This Female-Run "Boob Shop" Is Redefining Breast Cancer Merch
Merchandise to benefit breast cancer research usually consists of at least one of the following: a ribbon or a bright shade of pink. Pink ribbon magnets. Pink ribbon keychains. Pink ribbon cups. Pink ribbon stickers. Pink ribbon yoga pants. Pink ribbon teddy bears. Pink ribbon cookies.
To quote the great Samantha Jones of Sex and the City: "They need something more inspirational or outrageous than a fucking cookie."
Indeed. For the person who wants to support or donate to breast cancer research without necessarily covering themselves and their home with pink ribbons, the Boob Shop is here to help.

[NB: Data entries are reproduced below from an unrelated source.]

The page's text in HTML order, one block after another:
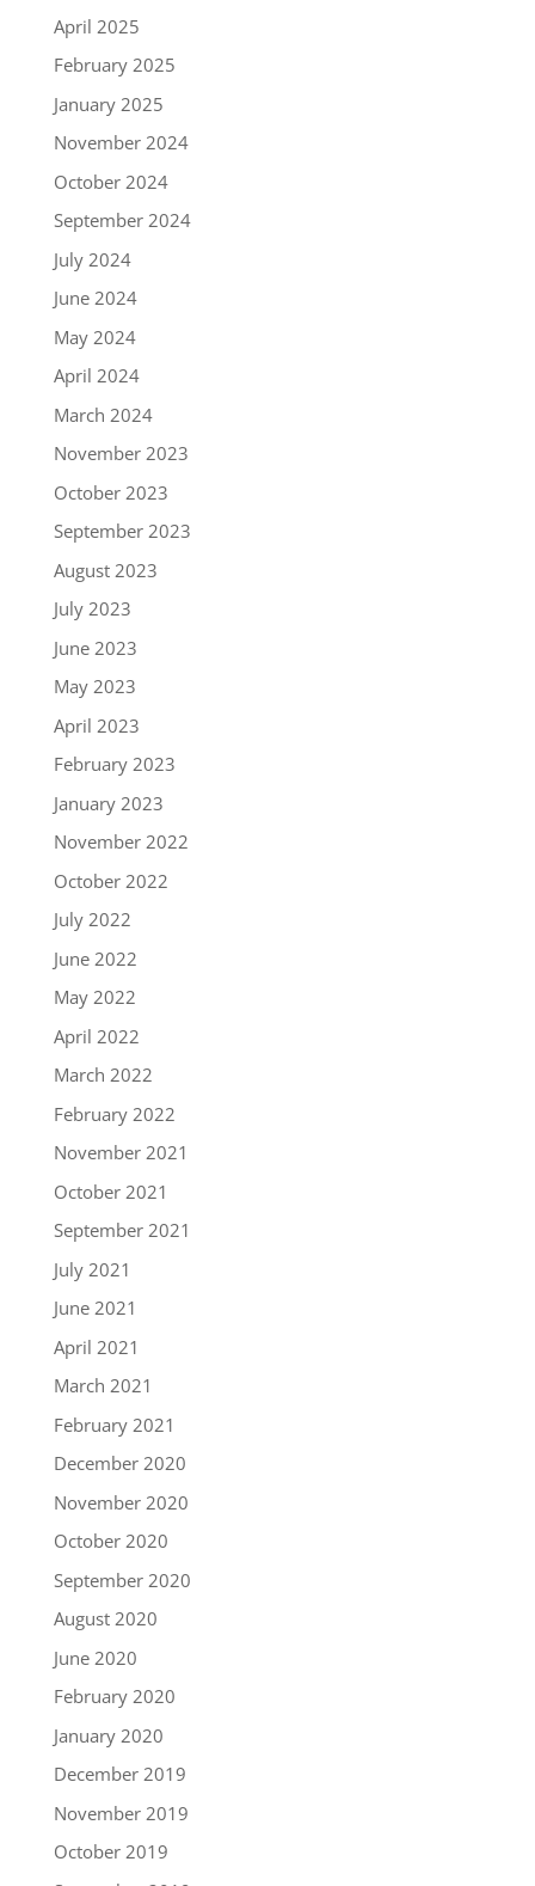
April 2025
February 2025
January 2025
November 2024
October 2024
September 2024
July 2024
June 2024
May 2024
April 2024
March 2024
November 2023
October 2023
September 2023
August 2023
July 2023
June 2023
May 2023
April 2023
February 2023
January 2023
November 2022
October 2022
July 2022
June 2022
May 2022
April 2022
March 2022
February 2022
November 2021
October 2021
September 2021
July 2021
June 2021
April 2021
March 2021
February 2021
December 2020
November 2020
October 2020
September 2020
August 2020
June 2020
February 2020
January 2020
December 2019
November 2019
October 2019

An offshoot of the trendy San Francisco-based online store Lisa Says Gah, Boob Shop aims to redefine what breast cancer merchandise can look like. This October, for one month only, it's "a one-stop shop for all things boob," stocking a curated collection of slightly sarcastic, breast-referencing merchandise, with a portion of all proceeds donated to the University of California San Francisco's Helen Diller Family Comprehensive Cancer Center.

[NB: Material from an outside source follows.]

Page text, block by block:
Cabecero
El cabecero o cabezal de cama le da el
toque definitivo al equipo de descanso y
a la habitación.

Within the breast cancer merchandise world, exactly how much of the proceeds are actually donated is quite the hot-button issue. What Boob Shop offers is wide range of products, with some clearly donating 15% of all proceeds and others, 100%.

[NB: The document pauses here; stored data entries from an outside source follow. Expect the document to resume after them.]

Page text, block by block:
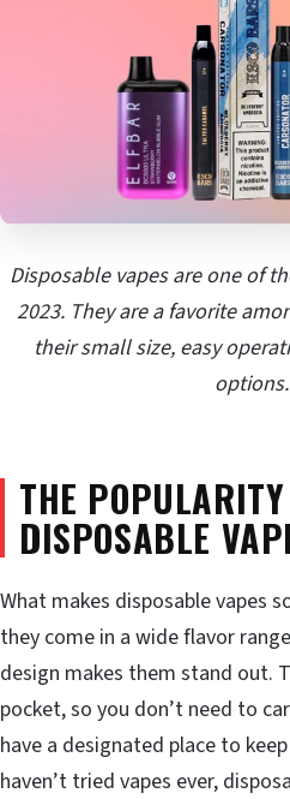
Disposable vapes are one of
2023. They are a favorite
their small size, easy
options.
THE
DISPOSABLE
What makes disposable vapes
they come in a wide flavor
design makes them stand out.
pocket, so you don’t need to
have a designated place to
haven’t tried vapes ever,

Boob Shop also offers up distinctly different merch. So instead of a pink ribbon candle, Boob Shop customers could buy this vase with breasts:
Instead of a pink ribbon hair dryer, you could buy a dainty gold heart necklace that says "fuck cancer":
"The market is saturated with bright pink things or something with a ribbon on it, and that's just not something our consumer is going to engage with," Lisa Says Gah founder Lisa Williams told Mic. "We wanted to offer products our customers would be excited to purchase."
So, the brand targeted items that were extremely aesthetically pleasing and also gave back — and didn't simply skirt around the realities of breast cancer with a cheery color.
It's a sentiment expressed by critics of the current wave of breast cancer fundraising, who are tired of a market overrun with companies jumping on the pink ribbon bandwagon by simply using pink or cutesy breast puns without engaging in the issue.
The idea for the month-long online pop-up can be traced back to Williams' friend Amanda Niello, who at 29 was diagnosed with stage two breast cancer. When Williams and Lisa Says Gah brand strategist Olivia La Roche heard the news earlier this year, they knew that they wanted to give back while also drawing attention to early breast cancer detection.
"We decided we wanted to find a way to be active about what she was going through and help her share her story," La Roche told Mic. "And bring to awareness to the fact that this affects people under 45."
Through her diagnosis and treatment at the the UCSF center, Niello has been keeping an updated blog, titled "Thanks, I Have Cancer!" documenting her experience as a very young woman with the disease.
"Amanda has this really beautiful way of speaking of really scary hard things with a lightheartedness," La Roche said. "These things still need to be talked about, and I think she brings a very humanizing element to the breast cancer treatment experience."
As Niello put it in an interview on the store's site:
"It can be quite hard to see the silver lining or humor in cancer, but that is something I decided I would be doing a lot of from the minute I was diagnosed. ... That being said, I think it's just as important to be honest about how you feel, and if there's a breakdown on its way, that's totally fair. It feels really good to cry or throw something or punch a pillow when things aren't going your way, so I say punch away! And then get your eye back on the prize."
That sass-streaked attitude is reflected in the Boob Shop's more darkly humorous merchandise, like a breast wall hanging, a rug with breasts and even a breast pillow, which women are free to punch away at.
With Lisa Says Gah's Boob Shop only operating through October, that leaves an opening for shops across the country — and the world — to step up and create options for women who want to celebrate their strength or the strength of their loved ones, all while giving back.